Vets prep for going back to school


Vets prep for going back to school

by: Kim Suchek | .
. | .
published: September 11, 2013

Hello military community,

September is not only a time for our children to transition back to school, but also for service members and veterans, many with rusty academic skills and/or who have not been to school in many years. In reality, many have not been to school in over 4 years. For some, it’s been even longer since they’ve taken classes in a civilian academic setting.

As with most things, academic skills and good study habits fade when we don’t use them. And veteran students, like others, have been known to drop out of college because they feel overwhelmed, or in many cases, because the picked the wrong college.

Today, it is easier for veterans not to make that or other mistakes by using the resources that are available. The Department of Defense, Department of Veterans Affairs and Department of Education are offering several college prep programs.

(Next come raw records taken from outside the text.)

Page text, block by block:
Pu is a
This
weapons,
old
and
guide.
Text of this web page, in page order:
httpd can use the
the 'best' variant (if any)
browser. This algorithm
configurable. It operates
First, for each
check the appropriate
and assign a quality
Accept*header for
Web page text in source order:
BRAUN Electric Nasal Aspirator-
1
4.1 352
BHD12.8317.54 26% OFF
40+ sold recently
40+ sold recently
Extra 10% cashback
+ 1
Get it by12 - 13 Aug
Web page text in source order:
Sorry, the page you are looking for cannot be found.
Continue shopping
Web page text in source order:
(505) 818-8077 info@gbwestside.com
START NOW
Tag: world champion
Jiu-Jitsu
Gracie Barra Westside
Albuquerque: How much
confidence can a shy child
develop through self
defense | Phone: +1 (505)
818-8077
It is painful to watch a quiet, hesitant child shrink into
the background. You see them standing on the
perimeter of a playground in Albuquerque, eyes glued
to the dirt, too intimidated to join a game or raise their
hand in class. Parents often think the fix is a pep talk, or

These programs can help service members and veterans brush up on their academic skills, prepare for placement exams, and assess their skills and aptitudes. They can even comparison shop for schools before they enroll.

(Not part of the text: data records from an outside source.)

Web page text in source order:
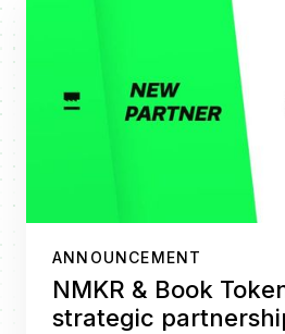
ANNOUNCEMENT
NMKR & Book
strategic
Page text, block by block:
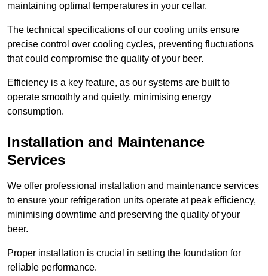
maintaining optimal temperatures in your cellar.
The technical specifications of our cooling units ensure
precise control over cooling cycles, preventing fluctuations
that could compromise the quality of your beer.
Efficiency is a key feature, as our systems are built to
operate smoothly and quietly, minimising energy
consumption.
Installation and Maintenance
Services
We offer professional installation and maintenance services
to ensure your refrigeration units operate at peak efficiency,
minimising downtime and preserving the quality of your
beer.
Proper installation is crucial in setting the foundation for
reliable performance.
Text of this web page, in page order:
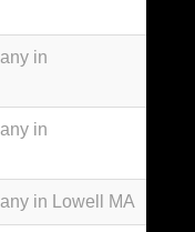
in
in
in Lowell MA
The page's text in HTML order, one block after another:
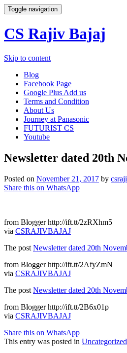
Toggle navigation
CS Rajiv Bajaj
Skip to content
Blog
Facebook Page
Google Plus Add us
Terms and Condition
About Us
Journey at Panasonic
FUTURIST CS
Youtube
Newsletter dated 20th
Posted on November 21, 2017 by
Share this on WhatsApp
from Blogger http://ift.tt/2zRXhm5
via CSRAJIVBAJAJ
The post Newsletter dated 20th
from Blogger http://ift.tt/2AfyZmN
via CSRAJIVBAJAJ
The post Newsletter dated 20th
from Blogger http://ift.tt/2B6x01p
via CSRAJIVBAJAJ
Share this on WhatsApp
This entry was posted in Uncategorized

The Online Academic Skills Course allows service members and their families to access tools that can help build academic skills and prepare for post-graduate placement exams like LSAT, GRE and GMAT.

Active duty service members can access the online Academic Skills Course through their service portals (AKO, NKO, AF-Portal and Coast Guard Institute). But what is even better is that ALL branches of service, even the Guard and Reserves, regardless of activation status (including retiree, contractor or civilian) and their families are eligible for this service.

In addition, the DOD MWR Library website provides study guides, printable sample tests, resources, articles and related links for various examinations, as well as links to the Online Academic Skills Course.

The Defense Activity for Non-Traditional Education Support website ( features a resource by Kuder that offers a Career and Transition System specifically designed for the U.S. Military. This is a comprehensive online resource to help veterans and service members learn skills and work values to build a career plan.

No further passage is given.